Algo parecido, salvando las distancias, claro, me pasaba a mí cuando, en los veranos de mi vida universitaria, me iba con los compañeros del TEU a recorrer regiones perdidas de la mano de Dios para hacer teatro. A los dos días habíamos perdido el hábito de nuestras casas, nuestros padres, nuestros paseos, nuestros bares, al encontrarte en una actividad absolutamente distinta. Se trataba de montar y desmontar todos los días un escenario, convivir con aquellas gentes que nada tenían que ver con nosotros, comer con ellos y, por la noche, hacerles una comedia. Cuando la gira terminaba, y volvíamos a nuestra realidad, nos costaba un mundo entrar en la normalidad cotidiana.
La diferencia entre realidades es un motivo recurrente en muchos aspectos de nuestra existencia. La distancia entre lo que uno cree ser y lo que es. Esto es un problema de primera magnitud para quienes sufren el síndrome de no saber ver su contexto; ven otro que, a veces, en nada se parece. Por poner un ejemplo exagerado, aquellos que se creen Napoleón, uno de los síndromes de personalidad más tópicos, al que los humoristas le han dedicado 'bonaparte' de sus chistes. En otro orden de cosas, Puigdemont y los suyos se creyeron independientes antes de que su situación real lo demostrara.
Mi maestro Mariano Baquero estudió este efecto de distanciarse de la realidad (no sé si llamarlo también psicológico) en la literatura. Y no solo en la española, con Cervantes y Galdós a la cabeza, sino en la universal. Nunca se me olvidarán sus clases en las que explicaba cómo Jonathan Swift te hacía ver un mundo de gigantes, cuando Gulliver estaba con los liliputienses, o un mundo de liliputienses, cuando estaba con los gigantes. Todo es cuestión de perspectiva, decía y sigue diciendo Baquero. Una perspectiva que ocasiona un contraste entre la realidad que tienes y la que crees tener. ¡Cuánto me ha servido esta enseñanza en mi vida, aplicada no solo a la literatura sino también a todo cuanto nos rodea!
Cada vez que veo a alguien fuera de su realidad no puedo por menos que pensar en que carece de perspectiva.

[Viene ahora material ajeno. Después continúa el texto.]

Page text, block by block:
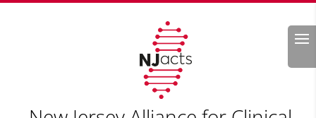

Yo no sé si mirarnos todos con mascarillas por la calle, tiendas, restaurantes que resisten la situación, sentados en los teatros o cines en la proporción que mandan los cánones, aulas o talleres, nos sitúa en una realidad no por inesperada menos auténtica. Una nueva normalidad tan anormal que nos hace perder los papeles. Más a unos que a otros, claro está. Como ese señor que reclama airado a otro con el que se cruza que se ponga la mascarilla pues las normas lo exigen. O esa señora que se horroriza cuando estás cerca de ella en la frutería cogiendo tomates, porque piensa que la vas a contagiar a pesar de ir debidamente protegidos. O ese político que contesta cosas totalmente distintas a las que le pregunta el periodista para no reconocer determinadas tachas de su partido y creer que, de esa manera, además de gracioso, es inteligente.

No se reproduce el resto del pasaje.